-- ASSIGNMENT --
Restate exactly the lines that run from the start of the records below to the line containing "that a 45 percent", counting both ends, and nothing else; pictures stay out.

-- INPUT DATA --
::::::

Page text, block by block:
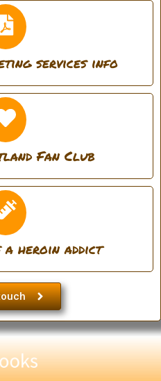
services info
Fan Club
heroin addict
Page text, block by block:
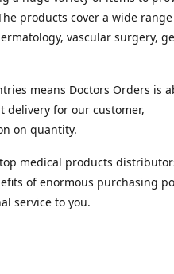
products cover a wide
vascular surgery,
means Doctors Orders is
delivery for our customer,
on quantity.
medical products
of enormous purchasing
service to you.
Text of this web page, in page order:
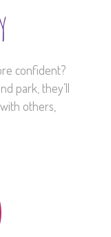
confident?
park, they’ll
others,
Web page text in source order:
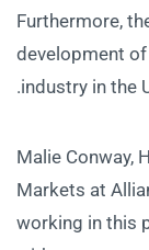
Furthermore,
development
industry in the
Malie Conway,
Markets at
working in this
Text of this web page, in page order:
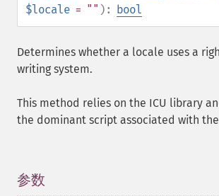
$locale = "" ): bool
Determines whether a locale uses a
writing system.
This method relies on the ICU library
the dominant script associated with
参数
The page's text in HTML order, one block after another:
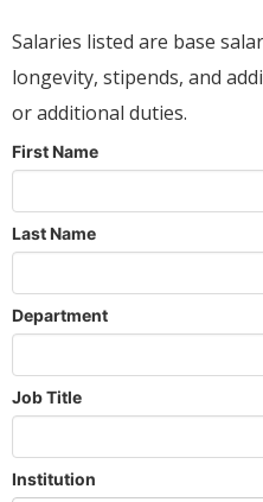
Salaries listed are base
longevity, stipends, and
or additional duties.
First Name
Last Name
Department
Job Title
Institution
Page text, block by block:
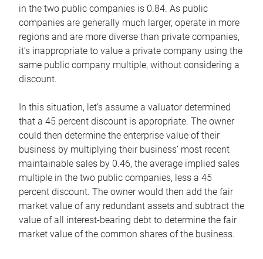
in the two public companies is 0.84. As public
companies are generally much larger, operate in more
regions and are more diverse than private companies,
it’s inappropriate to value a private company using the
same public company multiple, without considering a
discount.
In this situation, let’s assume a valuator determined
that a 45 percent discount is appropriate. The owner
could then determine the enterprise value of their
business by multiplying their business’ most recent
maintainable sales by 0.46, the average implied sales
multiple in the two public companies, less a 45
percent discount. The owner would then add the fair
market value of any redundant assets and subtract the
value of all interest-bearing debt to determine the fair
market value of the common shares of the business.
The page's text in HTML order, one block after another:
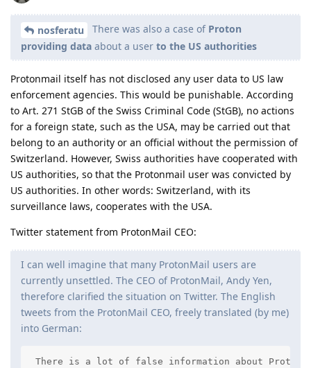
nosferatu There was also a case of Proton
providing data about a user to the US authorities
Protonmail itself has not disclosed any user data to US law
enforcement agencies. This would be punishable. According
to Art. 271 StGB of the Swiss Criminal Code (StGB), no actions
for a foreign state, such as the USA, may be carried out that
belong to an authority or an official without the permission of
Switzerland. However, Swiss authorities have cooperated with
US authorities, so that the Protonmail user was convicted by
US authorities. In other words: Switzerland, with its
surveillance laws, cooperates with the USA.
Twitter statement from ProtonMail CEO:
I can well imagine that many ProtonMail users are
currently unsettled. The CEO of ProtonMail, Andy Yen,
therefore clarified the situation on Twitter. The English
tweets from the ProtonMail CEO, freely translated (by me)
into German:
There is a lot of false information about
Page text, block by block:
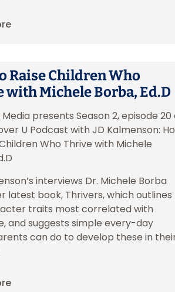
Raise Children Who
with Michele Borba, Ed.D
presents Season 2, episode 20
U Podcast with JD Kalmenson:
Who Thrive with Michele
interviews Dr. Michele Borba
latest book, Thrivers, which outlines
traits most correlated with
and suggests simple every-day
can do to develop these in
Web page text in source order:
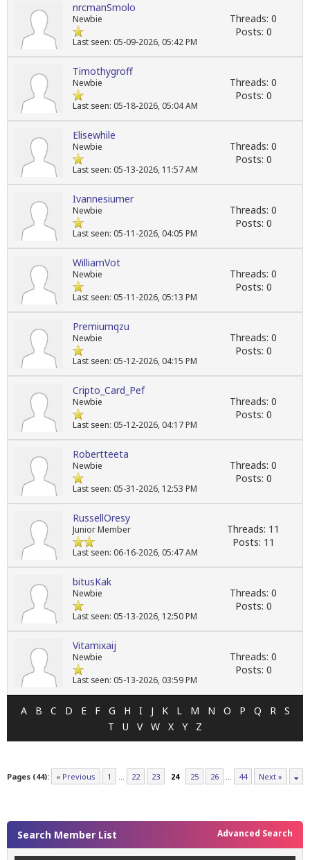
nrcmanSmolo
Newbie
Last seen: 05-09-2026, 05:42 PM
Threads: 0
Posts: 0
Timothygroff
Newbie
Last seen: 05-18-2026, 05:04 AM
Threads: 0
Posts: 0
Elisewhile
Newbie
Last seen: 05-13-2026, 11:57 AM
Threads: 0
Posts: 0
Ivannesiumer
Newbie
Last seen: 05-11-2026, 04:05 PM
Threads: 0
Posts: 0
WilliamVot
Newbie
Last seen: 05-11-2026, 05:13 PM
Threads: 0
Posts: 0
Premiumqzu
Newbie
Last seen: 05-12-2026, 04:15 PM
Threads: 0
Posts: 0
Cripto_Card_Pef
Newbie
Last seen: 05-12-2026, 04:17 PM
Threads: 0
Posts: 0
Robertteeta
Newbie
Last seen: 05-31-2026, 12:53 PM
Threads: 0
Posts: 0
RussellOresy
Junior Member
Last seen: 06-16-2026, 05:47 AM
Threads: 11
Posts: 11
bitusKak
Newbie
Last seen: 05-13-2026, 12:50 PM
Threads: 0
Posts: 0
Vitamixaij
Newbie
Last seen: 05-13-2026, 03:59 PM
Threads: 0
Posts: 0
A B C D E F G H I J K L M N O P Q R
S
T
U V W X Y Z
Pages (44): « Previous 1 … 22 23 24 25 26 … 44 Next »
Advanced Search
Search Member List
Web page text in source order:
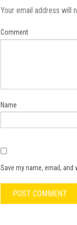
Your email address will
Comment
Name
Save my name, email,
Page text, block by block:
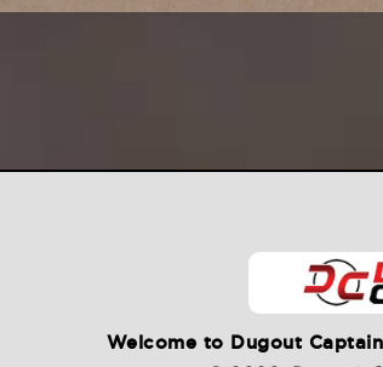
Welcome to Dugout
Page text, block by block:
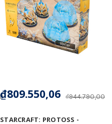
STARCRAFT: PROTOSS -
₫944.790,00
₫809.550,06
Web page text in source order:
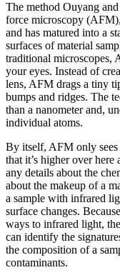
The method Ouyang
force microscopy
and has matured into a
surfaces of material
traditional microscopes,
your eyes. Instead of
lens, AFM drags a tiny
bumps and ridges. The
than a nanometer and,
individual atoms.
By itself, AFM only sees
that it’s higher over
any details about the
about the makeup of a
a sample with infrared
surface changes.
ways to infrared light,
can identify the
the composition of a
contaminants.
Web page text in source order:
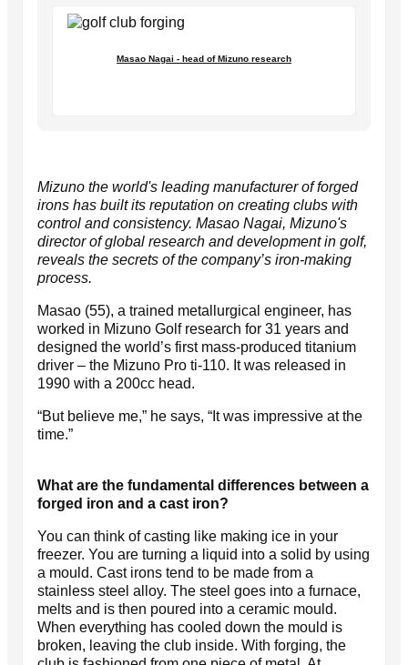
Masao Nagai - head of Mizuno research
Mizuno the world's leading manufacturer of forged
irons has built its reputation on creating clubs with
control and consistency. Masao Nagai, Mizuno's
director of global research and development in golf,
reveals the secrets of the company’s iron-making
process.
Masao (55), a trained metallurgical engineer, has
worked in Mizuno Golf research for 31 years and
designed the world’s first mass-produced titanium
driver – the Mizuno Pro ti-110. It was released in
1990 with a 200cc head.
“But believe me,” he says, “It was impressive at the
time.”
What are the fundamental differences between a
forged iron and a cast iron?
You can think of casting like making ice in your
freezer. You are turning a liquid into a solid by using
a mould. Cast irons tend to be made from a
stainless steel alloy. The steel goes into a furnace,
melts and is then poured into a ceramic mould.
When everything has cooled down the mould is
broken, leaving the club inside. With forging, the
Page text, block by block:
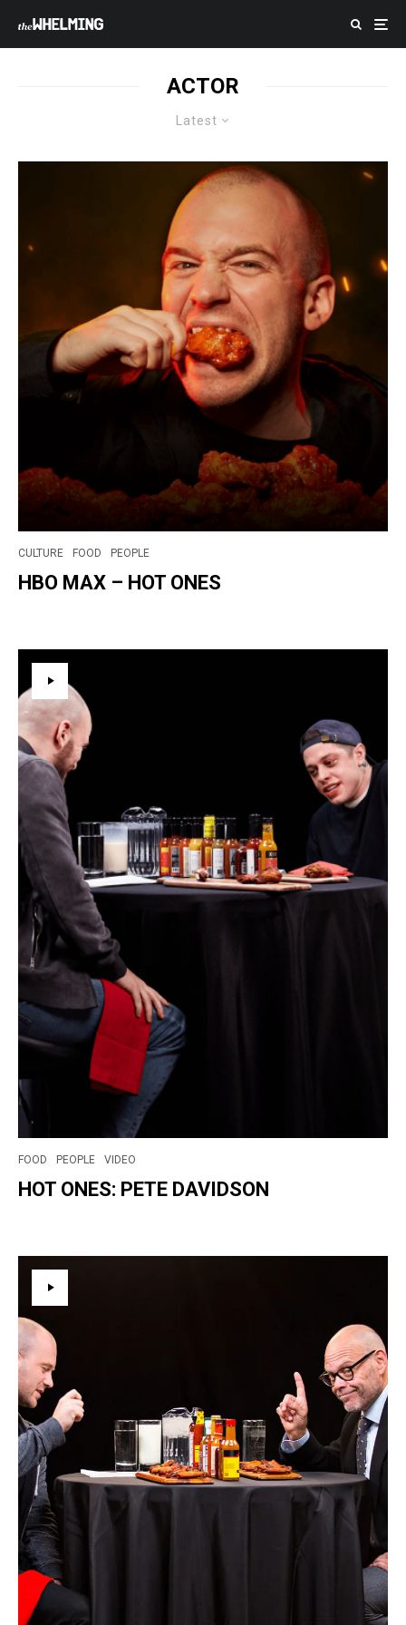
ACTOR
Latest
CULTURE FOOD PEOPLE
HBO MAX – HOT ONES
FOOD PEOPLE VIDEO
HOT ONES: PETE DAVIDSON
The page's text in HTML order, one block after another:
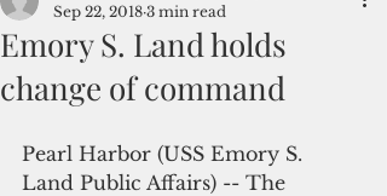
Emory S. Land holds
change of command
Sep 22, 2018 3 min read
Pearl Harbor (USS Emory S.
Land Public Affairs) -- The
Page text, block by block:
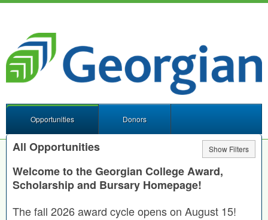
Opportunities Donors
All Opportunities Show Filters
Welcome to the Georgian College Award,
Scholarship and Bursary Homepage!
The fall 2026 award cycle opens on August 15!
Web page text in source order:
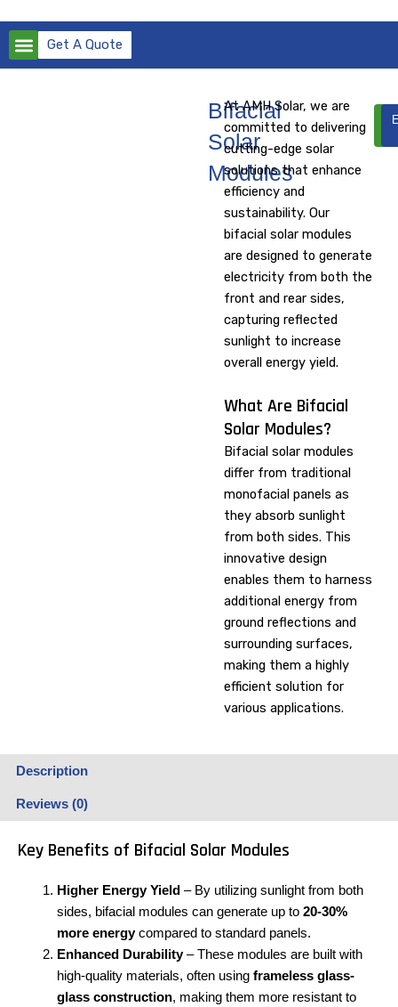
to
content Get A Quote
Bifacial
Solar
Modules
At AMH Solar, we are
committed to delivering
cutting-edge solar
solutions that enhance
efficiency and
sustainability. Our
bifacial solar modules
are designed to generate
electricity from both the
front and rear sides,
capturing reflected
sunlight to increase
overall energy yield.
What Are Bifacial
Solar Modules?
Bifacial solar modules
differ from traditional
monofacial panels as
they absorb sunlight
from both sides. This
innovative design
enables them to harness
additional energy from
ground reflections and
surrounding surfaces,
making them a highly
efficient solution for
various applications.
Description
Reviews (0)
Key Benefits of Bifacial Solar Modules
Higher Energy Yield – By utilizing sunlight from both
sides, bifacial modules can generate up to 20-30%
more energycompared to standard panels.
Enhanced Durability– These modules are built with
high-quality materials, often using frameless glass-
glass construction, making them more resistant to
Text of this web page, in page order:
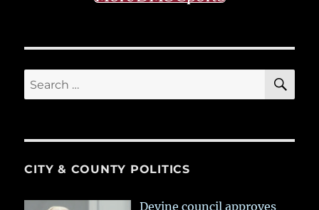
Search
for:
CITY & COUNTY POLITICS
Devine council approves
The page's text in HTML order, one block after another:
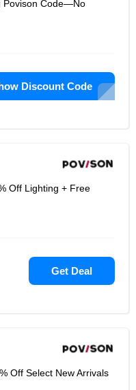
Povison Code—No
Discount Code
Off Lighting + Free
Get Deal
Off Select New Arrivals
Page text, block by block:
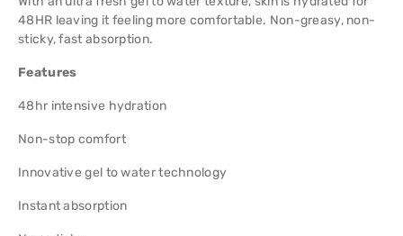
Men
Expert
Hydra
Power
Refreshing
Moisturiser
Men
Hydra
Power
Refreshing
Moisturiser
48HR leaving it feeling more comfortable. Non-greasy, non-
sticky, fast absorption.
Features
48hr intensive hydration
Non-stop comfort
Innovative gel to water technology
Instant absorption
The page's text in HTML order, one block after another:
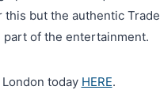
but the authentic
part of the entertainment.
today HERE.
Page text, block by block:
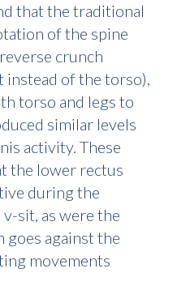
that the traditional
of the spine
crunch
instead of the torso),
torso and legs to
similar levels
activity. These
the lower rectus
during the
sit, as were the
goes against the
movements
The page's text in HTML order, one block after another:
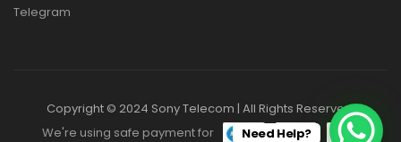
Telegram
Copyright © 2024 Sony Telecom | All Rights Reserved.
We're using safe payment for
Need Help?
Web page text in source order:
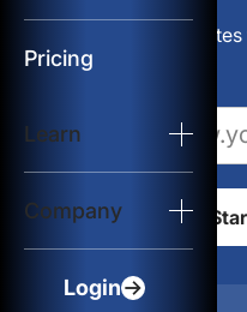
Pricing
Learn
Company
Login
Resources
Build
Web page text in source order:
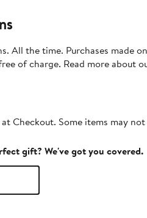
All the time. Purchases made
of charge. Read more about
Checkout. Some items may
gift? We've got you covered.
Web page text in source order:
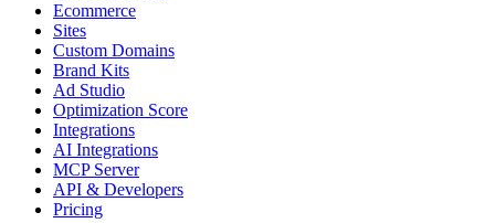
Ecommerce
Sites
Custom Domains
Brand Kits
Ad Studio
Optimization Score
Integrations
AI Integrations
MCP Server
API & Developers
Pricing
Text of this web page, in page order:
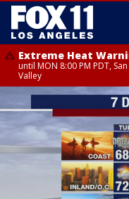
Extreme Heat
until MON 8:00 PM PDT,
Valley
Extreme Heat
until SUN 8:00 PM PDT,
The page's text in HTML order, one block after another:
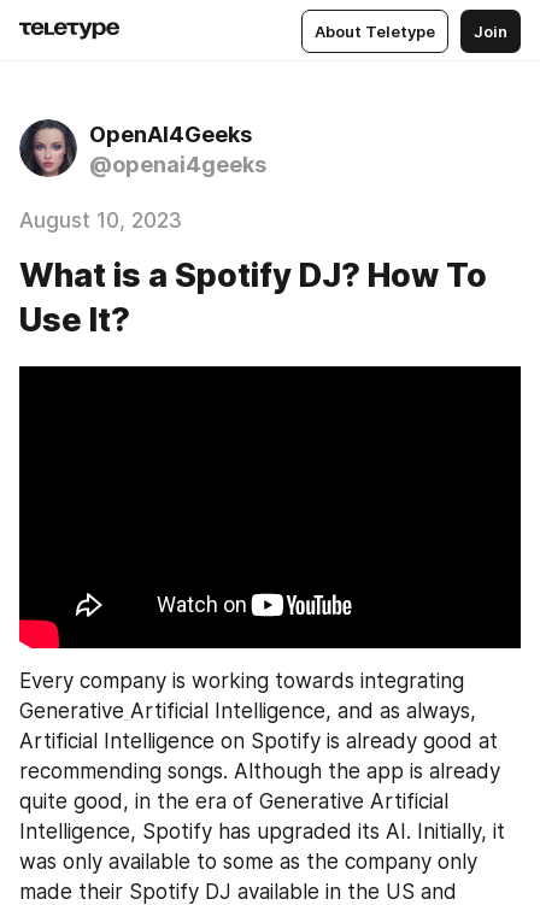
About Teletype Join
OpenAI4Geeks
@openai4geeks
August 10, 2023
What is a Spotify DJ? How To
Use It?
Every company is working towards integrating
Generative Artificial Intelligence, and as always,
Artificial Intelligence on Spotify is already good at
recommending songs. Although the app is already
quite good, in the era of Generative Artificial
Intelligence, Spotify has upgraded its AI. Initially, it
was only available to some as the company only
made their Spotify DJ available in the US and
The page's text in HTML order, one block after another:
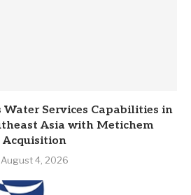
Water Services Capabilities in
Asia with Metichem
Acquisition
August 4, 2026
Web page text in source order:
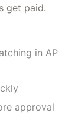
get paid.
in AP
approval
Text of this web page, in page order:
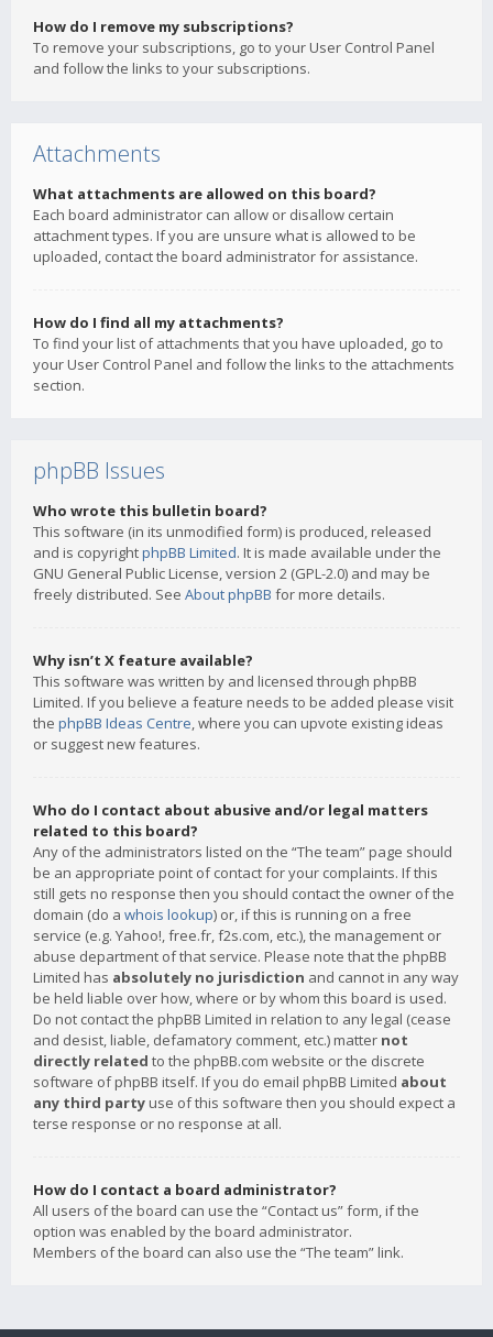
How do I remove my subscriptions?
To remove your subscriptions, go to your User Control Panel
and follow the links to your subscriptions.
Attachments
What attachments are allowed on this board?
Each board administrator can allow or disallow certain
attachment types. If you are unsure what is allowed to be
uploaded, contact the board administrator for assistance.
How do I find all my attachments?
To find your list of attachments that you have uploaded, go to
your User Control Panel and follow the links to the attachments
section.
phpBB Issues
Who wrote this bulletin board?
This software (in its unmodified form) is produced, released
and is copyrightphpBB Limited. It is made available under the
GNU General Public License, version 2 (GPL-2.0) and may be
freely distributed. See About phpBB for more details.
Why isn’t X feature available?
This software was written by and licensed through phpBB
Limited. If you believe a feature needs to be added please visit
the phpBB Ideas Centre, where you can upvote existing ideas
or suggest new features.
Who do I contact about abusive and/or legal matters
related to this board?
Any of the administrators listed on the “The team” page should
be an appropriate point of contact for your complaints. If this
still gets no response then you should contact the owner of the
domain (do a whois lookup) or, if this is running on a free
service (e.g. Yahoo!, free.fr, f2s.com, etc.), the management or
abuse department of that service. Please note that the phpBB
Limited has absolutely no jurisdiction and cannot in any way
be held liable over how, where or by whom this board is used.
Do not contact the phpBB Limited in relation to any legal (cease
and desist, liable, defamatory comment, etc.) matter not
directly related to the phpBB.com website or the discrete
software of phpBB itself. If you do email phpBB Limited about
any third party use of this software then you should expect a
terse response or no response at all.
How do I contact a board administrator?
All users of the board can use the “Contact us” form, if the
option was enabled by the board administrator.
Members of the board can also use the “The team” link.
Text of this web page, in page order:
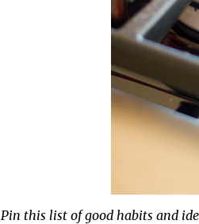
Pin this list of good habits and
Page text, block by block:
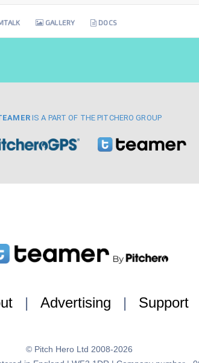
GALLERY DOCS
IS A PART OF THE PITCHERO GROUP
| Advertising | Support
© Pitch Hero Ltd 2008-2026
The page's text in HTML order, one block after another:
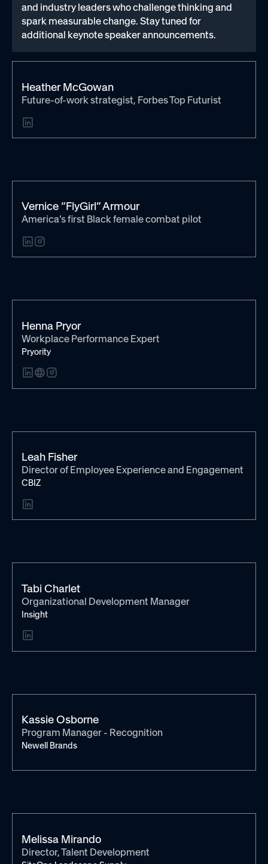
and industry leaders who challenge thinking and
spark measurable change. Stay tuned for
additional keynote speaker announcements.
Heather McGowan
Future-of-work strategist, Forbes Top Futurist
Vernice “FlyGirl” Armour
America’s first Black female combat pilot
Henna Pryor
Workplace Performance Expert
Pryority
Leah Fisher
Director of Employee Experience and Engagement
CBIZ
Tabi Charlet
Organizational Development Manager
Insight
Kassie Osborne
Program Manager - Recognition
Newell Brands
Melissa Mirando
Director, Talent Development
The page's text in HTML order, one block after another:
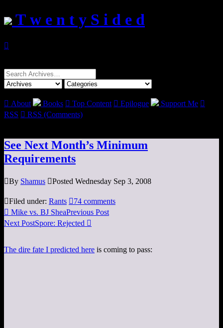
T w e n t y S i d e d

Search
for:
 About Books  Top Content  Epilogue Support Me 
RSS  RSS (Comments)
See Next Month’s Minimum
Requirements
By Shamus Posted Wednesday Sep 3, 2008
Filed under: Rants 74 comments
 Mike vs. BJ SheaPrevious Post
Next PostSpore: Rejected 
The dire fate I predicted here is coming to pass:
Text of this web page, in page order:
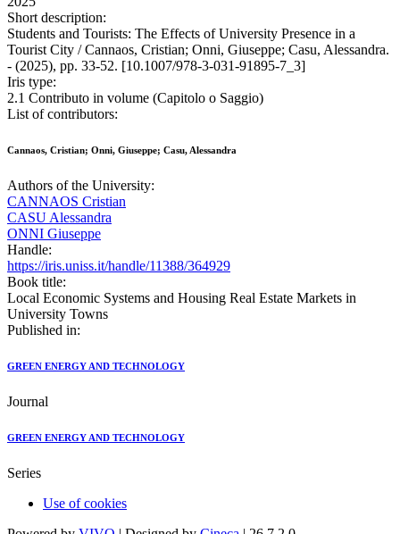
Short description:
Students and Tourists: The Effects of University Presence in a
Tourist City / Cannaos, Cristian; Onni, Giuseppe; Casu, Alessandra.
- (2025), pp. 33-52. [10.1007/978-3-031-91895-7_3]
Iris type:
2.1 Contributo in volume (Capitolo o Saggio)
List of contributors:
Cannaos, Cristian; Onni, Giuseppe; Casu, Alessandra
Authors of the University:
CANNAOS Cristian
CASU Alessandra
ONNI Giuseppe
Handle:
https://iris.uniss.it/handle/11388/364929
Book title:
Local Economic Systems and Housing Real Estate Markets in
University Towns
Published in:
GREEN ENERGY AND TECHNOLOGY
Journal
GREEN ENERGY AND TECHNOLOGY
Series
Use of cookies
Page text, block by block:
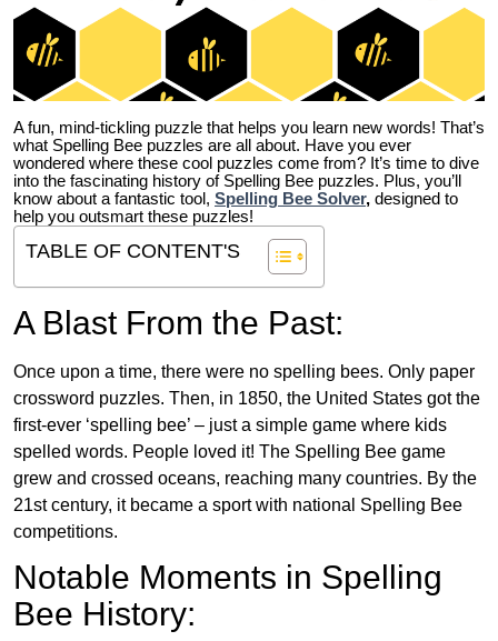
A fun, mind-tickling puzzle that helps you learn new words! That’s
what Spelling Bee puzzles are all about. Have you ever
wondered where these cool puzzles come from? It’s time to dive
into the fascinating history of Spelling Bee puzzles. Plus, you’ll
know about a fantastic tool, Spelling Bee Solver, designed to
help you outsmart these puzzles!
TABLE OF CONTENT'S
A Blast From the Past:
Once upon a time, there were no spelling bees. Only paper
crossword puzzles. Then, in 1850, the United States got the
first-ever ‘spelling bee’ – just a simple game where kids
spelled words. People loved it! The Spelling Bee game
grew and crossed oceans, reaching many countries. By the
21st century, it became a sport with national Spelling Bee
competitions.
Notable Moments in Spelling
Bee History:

::::::

-- RESULT OF THIS EXERCISE --
Page text, block by block:
services info
Fan Club
heroin addict
Page text, block by block:
products cover a wide
vascular surgery,
means Doctors Orders is
delivery for our customer,
on quantity.
medical products
of enormous purchasing
service to you.
Text of this web page, in page order:
confident?
park, they’ll
others,
Web page text in source order:
Furthermore,
development
industry in the
Malie Conway,
Markets at
working in this
Text of this web page, in page order:
$locale = "" ): bool
Determines whether a locale uses a
writing system.
This method relies on the ICU library
the dominant script associated with
参数
The page's text in HTML order, one block after another:
Salaries listed are base
longevity, stipends, and
or additional duties.
First Name
Last Name
Department
Job Title
Institution
Page text, block by block:
in the two public companies is 0.84. As public
companies are generally much larger, operate in more
regions and are more diverse than private companies,
it’s inappropriate to value a private company using the
same public company multiple, without considering a
discount.
In this situation, let’s assume a valuator determined
that a 45 percent discount is appropriate. The owner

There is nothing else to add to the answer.